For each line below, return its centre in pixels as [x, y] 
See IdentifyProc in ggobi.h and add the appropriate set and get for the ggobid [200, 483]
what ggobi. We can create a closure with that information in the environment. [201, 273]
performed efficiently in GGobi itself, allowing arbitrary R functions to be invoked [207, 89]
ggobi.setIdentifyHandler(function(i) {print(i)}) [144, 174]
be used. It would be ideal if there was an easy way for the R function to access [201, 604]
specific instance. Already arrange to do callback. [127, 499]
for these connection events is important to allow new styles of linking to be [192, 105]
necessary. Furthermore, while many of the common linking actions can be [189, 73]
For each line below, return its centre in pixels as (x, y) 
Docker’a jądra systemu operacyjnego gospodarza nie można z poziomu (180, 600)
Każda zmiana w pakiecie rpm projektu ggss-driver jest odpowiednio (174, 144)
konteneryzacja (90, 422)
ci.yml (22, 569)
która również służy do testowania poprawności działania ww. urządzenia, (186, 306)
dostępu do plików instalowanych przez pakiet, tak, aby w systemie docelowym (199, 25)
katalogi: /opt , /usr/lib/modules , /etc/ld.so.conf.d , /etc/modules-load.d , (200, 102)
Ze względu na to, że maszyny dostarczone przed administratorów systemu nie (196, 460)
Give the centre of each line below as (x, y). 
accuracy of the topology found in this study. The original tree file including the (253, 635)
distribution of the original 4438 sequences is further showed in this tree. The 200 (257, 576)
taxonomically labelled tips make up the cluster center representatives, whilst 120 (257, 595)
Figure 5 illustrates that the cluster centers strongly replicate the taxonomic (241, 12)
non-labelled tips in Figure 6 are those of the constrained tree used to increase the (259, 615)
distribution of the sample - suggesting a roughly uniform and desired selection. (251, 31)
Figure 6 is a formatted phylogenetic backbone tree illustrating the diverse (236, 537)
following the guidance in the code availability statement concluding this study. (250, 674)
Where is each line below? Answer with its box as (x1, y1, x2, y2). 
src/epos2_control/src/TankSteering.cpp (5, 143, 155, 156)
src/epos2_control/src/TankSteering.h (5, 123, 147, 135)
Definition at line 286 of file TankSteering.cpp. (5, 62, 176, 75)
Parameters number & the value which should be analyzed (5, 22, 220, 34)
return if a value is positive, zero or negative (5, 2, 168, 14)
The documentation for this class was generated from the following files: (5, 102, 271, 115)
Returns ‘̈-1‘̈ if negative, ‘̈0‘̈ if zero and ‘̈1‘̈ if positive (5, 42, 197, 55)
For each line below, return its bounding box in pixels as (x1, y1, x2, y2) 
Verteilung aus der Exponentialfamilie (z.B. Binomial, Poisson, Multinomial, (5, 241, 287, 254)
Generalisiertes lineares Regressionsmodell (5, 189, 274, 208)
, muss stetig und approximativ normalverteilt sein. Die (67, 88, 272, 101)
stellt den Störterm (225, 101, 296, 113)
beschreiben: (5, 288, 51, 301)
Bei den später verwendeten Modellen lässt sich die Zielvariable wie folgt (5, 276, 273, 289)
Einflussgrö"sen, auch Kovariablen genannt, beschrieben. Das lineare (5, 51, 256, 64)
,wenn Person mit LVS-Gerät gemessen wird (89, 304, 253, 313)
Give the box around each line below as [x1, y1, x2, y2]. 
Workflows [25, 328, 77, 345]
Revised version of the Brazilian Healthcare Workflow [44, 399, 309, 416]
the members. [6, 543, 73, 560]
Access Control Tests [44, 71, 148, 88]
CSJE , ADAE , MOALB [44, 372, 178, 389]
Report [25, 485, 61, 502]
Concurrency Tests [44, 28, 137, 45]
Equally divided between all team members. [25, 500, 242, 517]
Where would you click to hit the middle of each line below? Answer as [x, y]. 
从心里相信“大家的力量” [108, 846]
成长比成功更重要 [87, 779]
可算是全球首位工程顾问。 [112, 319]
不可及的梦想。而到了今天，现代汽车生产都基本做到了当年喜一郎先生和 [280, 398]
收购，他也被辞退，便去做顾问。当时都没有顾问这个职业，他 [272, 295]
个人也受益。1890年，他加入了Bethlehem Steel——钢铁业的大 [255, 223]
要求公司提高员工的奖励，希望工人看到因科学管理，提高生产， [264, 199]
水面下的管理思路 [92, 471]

****

* EXERCISE DESCRIPTION
Using the data above, extract exactly the lines from the one that holds "ci.yml (22, 569)" to the one that holds "Where is each", both ends included, and no others.

* ANSWER SECTION
ci.yml (22, 569)
która również służy do testowania poprawności działania ww. urządzenia, (186, 306)
dostępu do plików instalowanych przez pakiet, tak, aby w systemie docelowym (199, 25)
katalogi: /opt , /usr/lib/modules , /etc/ld.so.conf.d , /etc/modules-load.d , (200, 102)
Ze względu na to, że maszyny dostarczone przed administratorów systemu nie (196, 460)
Give the centre of each line below as (x, y). 
accuracy of the topology found in this study. The original tree file including the (253, 635)
distribution of the original 4438 sequences is further showed in this tree. The 200 (257, 576)
taxonomically labelled tips make up the cluster center representatives, whilst 120 (257, 595)
Figure 5 illustrates that the cluster centers strongly replicate the taxonomic (241, 12)
non-labelled tips in Figure 6 are those of the constrained tree used to increase the (259, 615)
distribution of the sample - suggesting a roughly uniform and desired selection. (251, 31)
Figure 6 is a formatted phylogenetic backbone tree illustrating the diverse (236, 537)
following the guidance in the code availability statement concluding this study. (250, 674)
Where is each line below? Answer with its box as (x1, y1, x2, y2). 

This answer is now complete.